### EXERCISE
Look through the records below for the line with "on staying in" and the line with "Debrief Sessions: After", then return those lines and all lines between, exactly.

### INPUT MATERIAL
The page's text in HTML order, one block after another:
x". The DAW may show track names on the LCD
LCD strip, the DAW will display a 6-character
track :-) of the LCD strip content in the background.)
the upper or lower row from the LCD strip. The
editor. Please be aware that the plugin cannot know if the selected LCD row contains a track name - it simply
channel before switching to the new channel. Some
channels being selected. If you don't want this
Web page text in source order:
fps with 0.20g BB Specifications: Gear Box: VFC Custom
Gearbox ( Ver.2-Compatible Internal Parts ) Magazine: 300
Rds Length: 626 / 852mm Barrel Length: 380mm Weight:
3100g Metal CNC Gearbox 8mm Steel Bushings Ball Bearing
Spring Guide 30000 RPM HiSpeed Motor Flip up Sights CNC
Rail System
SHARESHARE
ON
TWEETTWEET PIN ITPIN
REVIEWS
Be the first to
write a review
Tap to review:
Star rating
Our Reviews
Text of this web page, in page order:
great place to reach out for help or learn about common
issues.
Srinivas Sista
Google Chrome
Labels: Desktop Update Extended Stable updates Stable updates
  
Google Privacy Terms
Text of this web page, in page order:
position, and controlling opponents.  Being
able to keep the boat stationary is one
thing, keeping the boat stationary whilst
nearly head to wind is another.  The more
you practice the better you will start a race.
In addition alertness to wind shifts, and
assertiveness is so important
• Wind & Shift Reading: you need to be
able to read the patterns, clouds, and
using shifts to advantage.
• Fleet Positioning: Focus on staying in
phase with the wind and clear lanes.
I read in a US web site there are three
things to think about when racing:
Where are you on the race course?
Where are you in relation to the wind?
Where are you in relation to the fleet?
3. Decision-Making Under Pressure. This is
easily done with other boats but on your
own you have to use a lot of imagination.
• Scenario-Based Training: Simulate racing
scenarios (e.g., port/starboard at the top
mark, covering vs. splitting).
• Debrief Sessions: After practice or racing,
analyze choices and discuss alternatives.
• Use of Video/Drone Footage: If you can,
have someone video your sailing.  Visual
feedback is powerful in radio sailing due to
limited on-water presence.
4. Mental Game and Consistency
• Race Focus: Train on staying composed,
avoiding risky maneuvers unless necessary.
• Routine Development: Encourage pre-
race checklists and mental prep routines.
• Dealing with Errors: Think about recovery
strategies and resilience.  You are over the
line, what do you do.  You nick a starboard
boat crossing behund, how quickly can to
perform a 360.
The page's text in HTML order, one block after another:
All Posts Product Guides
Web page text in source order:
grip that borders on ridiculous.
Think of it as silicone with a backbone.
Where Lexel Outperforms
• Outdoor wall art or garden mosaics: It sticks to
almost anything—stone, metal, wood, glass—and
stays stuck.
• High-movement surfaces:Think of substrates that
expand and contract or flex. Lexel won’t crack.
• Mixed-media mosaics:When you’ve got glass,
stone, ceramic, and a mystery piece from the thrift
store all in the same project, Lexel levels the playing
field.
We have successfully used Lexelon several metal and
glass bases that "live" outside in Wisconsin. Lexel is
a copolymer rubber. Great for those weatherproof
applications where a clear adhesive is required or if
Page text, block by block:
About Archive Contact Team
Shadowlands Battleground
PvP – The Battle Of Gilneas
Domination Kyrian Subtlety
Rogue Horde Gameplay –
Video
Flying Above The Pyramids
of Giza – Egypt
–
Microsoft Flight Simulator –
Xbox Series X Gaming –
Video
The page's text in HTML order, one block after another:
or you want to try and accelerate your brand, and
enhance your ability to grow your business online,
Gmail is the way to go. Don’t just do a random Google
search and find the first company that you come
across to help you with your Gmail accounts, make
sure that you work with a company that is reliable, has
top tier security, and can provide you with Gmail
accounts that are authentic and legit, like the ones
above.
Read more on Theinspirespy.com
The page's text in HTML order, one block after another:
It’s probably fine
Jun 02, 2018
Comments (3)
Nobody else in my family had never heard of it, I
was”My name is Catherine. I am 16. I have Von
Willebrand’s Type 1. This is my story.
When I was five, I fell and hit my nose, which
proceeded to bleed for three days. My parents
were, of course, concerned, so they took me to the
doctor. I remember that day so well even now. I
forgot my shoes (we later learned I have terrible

### TASK SOLUTION
• Fleet Positioning: Focus on staying in
phase with the wind and clear lanes.
I read in a US web site there are three
things to think about when racing:
Where are you on the race course?
Where are you in relation to the wind?
Where are you in relation to the fleet?
3. Decision-Making Under Pressure. This is
easily done with other boats but on your
own you have to use a lot of imagination.
• Scenario-Based Training: Simulate racing
scenarios (e.g., port/starboard at the top
mark, covering vs. splitting).
• Debrief Sessions: After practice or racing,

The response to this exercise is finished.